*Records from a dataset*
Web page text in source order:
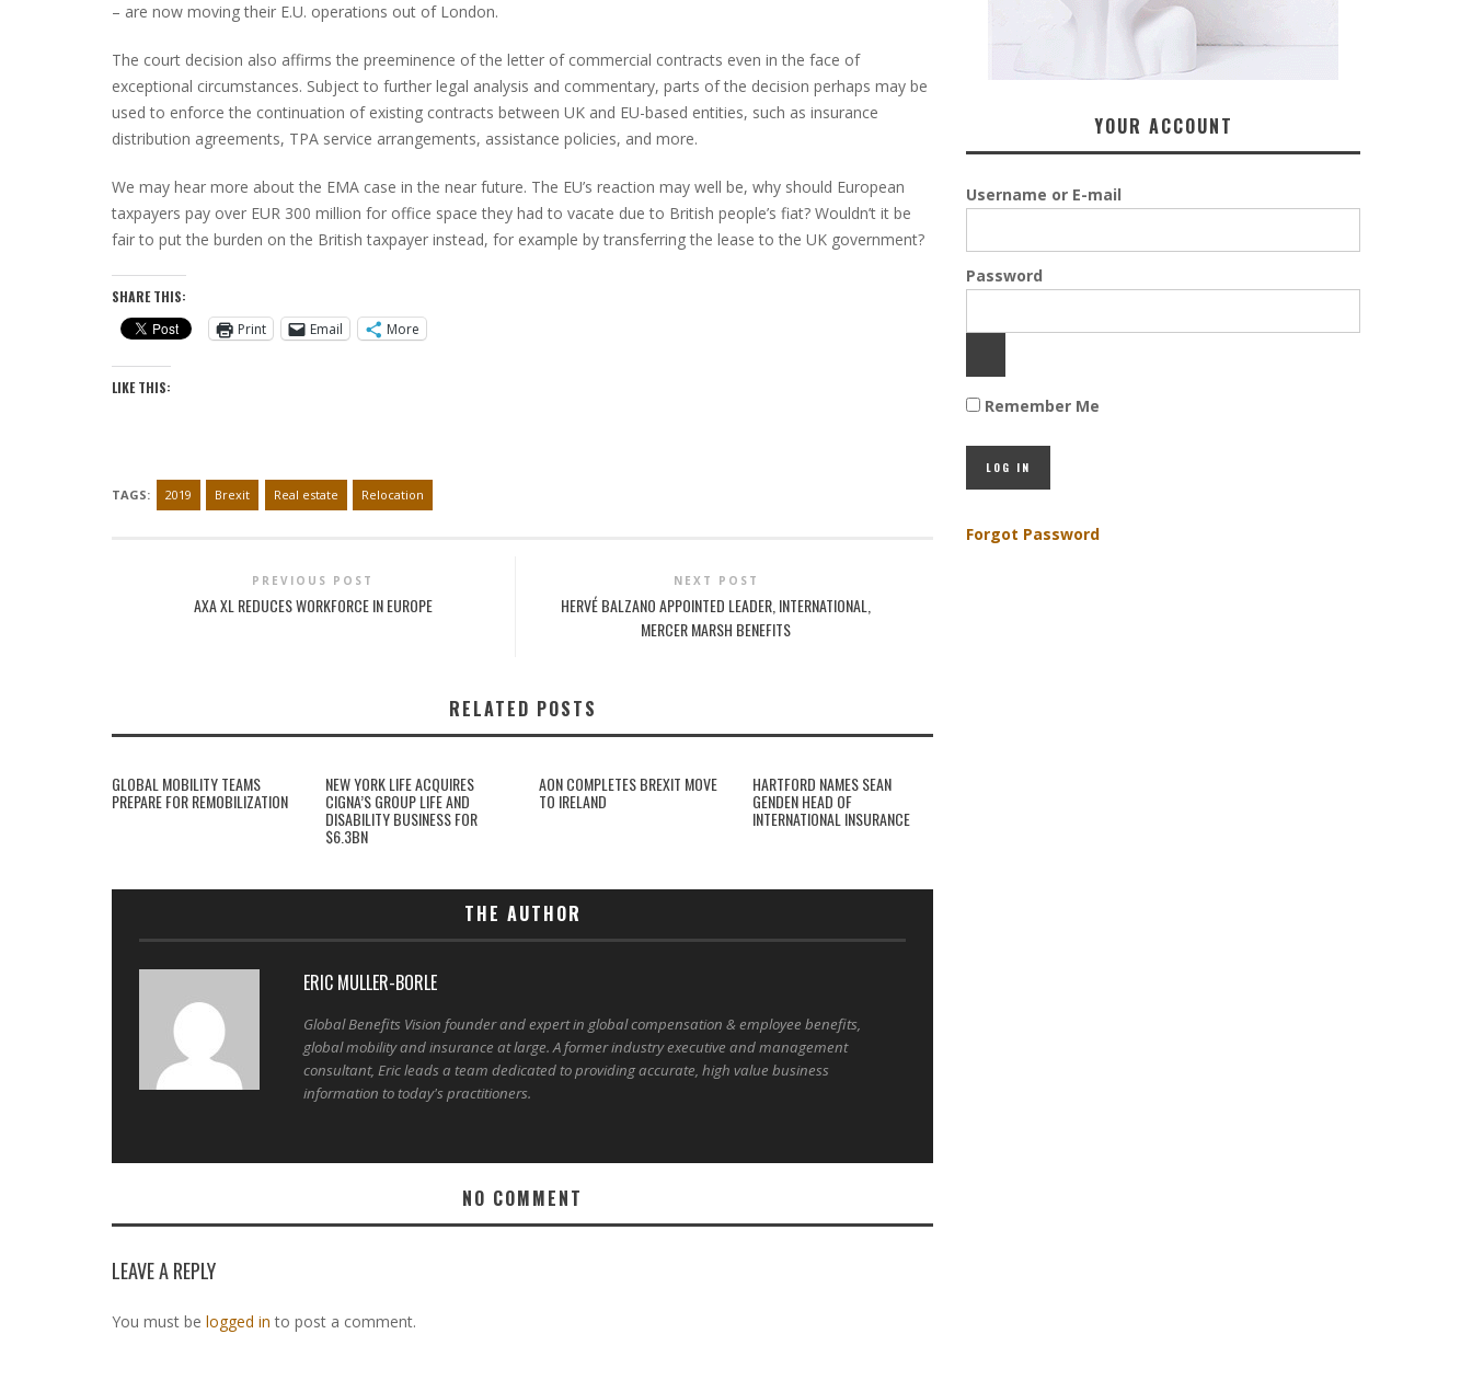
– are now moving their E.U. operations out of London.
The court decision also affirms the preeminence of the letter of commercial contracts even in the face of
exceptional circumstances. Subject to further legal analysis and commentary, parts of the decision perhaps may be
used to enforce the continuation of existing contracts between UK and EU-based entities, such as insurance
distribution agreements, TPA service arrangements, assistance policies, and more.
We may hear more about the EMA case in the near future. The EU’s reaction may well be, why should European
taxpayers pay over EUR 300 million for office space they had to vacate due to British people’s fiat? Wouldn’t it be
fair to put the burden on the British taxpayer instead, for example by transferring the lease to the UK government?
SHARE THIS:
Print
Email More
LIKE THIS:
TAGS: 2019 Brexit Real estate Relocation
PREVIOUS POST
AXA XL REDUCES WORKFORCE IN EUROPE
NEXT POST
HERVÉ BALZANO APPOINTED LEADER, INTERNATIONAL,
MERCER MARSH BENEFITS
RELATED POSTS
GLOBAL MOBILITY TEAMS
PREPARE FOR REMOBILIZATION
NEW YORK LIFE ACQUIRES
CIGNA’S GROUP LIFE AND
DISABILITY BUSINESS FOR
$6.3BN
AON COMPLETES BREXIT MOVE
TO IRELAND
HARTFORD NAMES SEAN
GENDEN HEAD OF
INTERNATIONAL INSURANCE
THE AUTHOR
ERIC MULLER-BORLE
Global Benefits Vision founder and expert in global compensation & employee benefits,
global mobility and insurance at large. A former industry executive and management
consultant, Eric leads a team dedicated to providing accurate, high value business
information to today's practitioners.
NO COMMENT
LEAVE A REPLY
You must be logged in to post a comment.
YOUR ACCOUNT
Username or E-mail
Password
Remember Me
Forgot Password
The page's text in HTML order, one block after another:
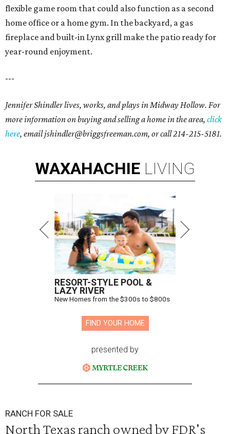
flexible game room that could also function as a second
home office or a home gym. In the backyard, a gas
fireplace and built-in Lynx grill make the patio ready for
year-round enjoyment.
---
Jennifer Shindler lives, works, and plays in Midway Hollow. For
more information on buying and selling a home in the area, click
here, email jshindler@briggsfreeman.com, or call 214-215-5181.
WAXAHACHIE LIVING
RESORT-STYLE POOL &
LAZY RIVER
New Homes from the $300s to $800s
FIND YOUR HOME
presented by
RANCH FOR SALE
North Texas ranch owned by FDR's
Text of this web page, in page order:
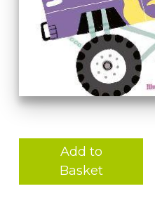
Add to
Basket
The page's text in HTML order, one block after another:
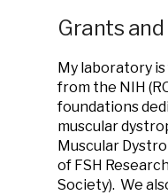
Grants
My laboratory
from the NIH
foundations
muscular
Muscular
of FSH
Society). We
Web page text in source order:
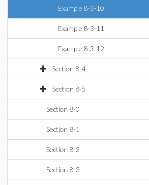
Example 8-3-10
Example 8-3-11
Example 8-3-12
Section 8-4
Section 8-5
Section 8-0
Section 8-1
Section 8-2
Section 8-3
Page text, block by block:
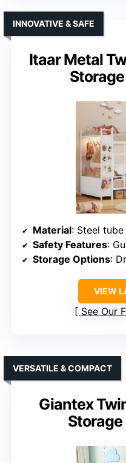
Itaar Metal
INNOVATIVE & SAFE
Material: Steel
Safety Features:
Storage Options:
VIEW
See Our
Giantex
VERSATILE & COMPACT

*Assignment*
Could you restate every entry above word for word, leaving out the pictures?

*Written solution*
Web page text in source order:
– are now moving their E.U. operations out of London.
The court decision also affirms the preeminence of the letter of commercial contracts even in the face of
exceptional circumstances. Subject to further legal analysis and commentary, parts of the decision perhaps may be
used to enforce the continuation of existing contracts between UK and EU-based entities, such as insurance
distribution agreements, TPA service arrangements, assistance policies, and more.
We may hear more about the EMA case in the near future. The EU’s reaction may well be, why should European
taxpayers pay over EUR 300 million for office space they had to vacate due to British people’s fiat? Wouldn’t it be
fair to put the burden on the British taxpayer instead, for example by transferring the lease to the UK government?
SHARE THIS:
Print
Email More
LIKE THIS:
TAGS: 2019 Brexit Real estate Relocation
PREVIOUS POST
AXA XL REDUCES WORKFORCE IN EUROPE
NEXT POST
HERVÉ BALZANO APPOINTED LEADER, INTERNATIONAL,
MERCER MARSH BENEFITS
RELATED POSTS
GLOBAL MOBILITY TEAMS
PREPARE FOR REMOBILIZATION
NEW YORK LIFE ACQUIRES
CIGNA’S GROUP LIFE AND
DISABILITY BUSINESS FOR
$6.3BN
AON COMPLETES BREXIT MOVE
TO IRELAND
HARTFORD NAMES SEAN
GENDEN HEAD OF
INTERNATIONAL INSURANCE
THE AUTHOR
ERIC MULLER-BORLE
Global Benefits Vision founder and expert in global compensation & employee benefits,
global mobility and insurance at large. A former industry executive and management
consultant, Eric leads a team dedicated to providing accurate, high value business
information to today's practitioners.
NO COMMENT
LEAVE A REPLY
You must be logged in to post a comment.
YOUR ACCOUNT
Username or E-mail
Password
Remember Me
Forgot Password
The page's text in HTML order, one block after another:
flexible game room that could also function as a second
home office or a home gym. In the backyard, a gas
fireplace and built-in Lynx grill make the patio ready for
year-round enjoyment.
---
Jennifer Shindler lives, works, and plays in Midway Hollow. For
more information on buying and selling a home in the area, click
here, email jshindler@briggsfreeman.com, or call 214-215-5181.
WAXAHACHIE LIVING
RESORT-STYLE POOL &
LAZY RIVER
New Homes from the $300s to $800s
FIND YOUR HOME
presented by
RANCH FOR SALE
North Texas ranch owned by FDR's
Text of this web page, in page order:
Add to
Basket
The page's text in HTML order, one block after another:
Grants
My laboratory
from the NIH
foundations
muscular
Muscular
of FSH
Society). We
Web page text in source order:
Example 8-3-10
Example 8-3-11
Example 8-3-12
Section 8-4
Section 8-5
Section 8-0
Section 8-1
Section 8-2
Section 8-3
Page text, block by block:
Itaar Metal
INNOVATIVE & SAFE
Material: Steel
Safety Features:
Storage Options:
VIEW
See Our
Giantex
VERSATILE & COMPACT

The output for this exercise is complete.